In the four different categories, portals could combine (with irregular proportions) functions of resources aggregation, metadata harvesting, research interface, and/or just bookmarks providing. They consequently prove that a learning resources portal can be, in the taxonomy of Open Archives Initiative, simultaneously a data provider and / or a service provider. One category or another depends on several endogenous and exogenous criteria related to stakeholders concerned with implementing educational resources portals. These criteria are generally subject to deep analysis which takes into account technical, economic and human considerations.

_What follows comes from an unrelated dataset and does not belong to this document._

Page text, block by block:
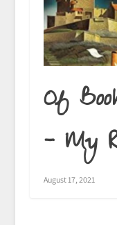
Of
– My
August 17, 2021

Communicative (linked) portals

In the field of education, portals are more and more available online though many of them do not meet the conditions that should characterize a true educational portal. In addition to being a device for management, organization and administration of academic courses and university syllabus, a true education portal should be able to provide a collaborative environment for the development, evaluation and sharing of scientific, learning, and training materials. That environment should not be limited to the boundaries of the educational institution framework, but needs also to extend to external data repositories, collections and databases. An educational portal should normally provide access to a large set of private and public educational and information resources that have potential to effectively complete and support the teaching and learning processes. To teach or to learn, teachers and learners use all types of materials from all potential data sources in all data formats and supports (courses, slideshows, reports, articles, lectures, books, etc.). An educational portal should help to share these resources transparently, freely or via identified user profiles and access rights. The principle of linked or communicative educational portals (communicating portal network) is the result of countless innovations in the area of digital technologies, telecommunications networks and software engineering. The construction of a network of interconnected portals would evidently improve the sharing of resources and would facilitate the generation of new forms of educational, scientific and cultural knowledge.

Technical choices for building linked educational portals

Several technological solutions are able to provide this kind of scenarios, provided that the network partners provide, as part of a framework agreement, a minimum of technological and managerial coherence and convergence on their respective servers. Applying standards and protocols for data processing could be very determinant and crucial. With standards, any interoperable (and not necessarily homogeneous) SEO chain makes it easier for each member of the network to have access to other partner’s documents and information services.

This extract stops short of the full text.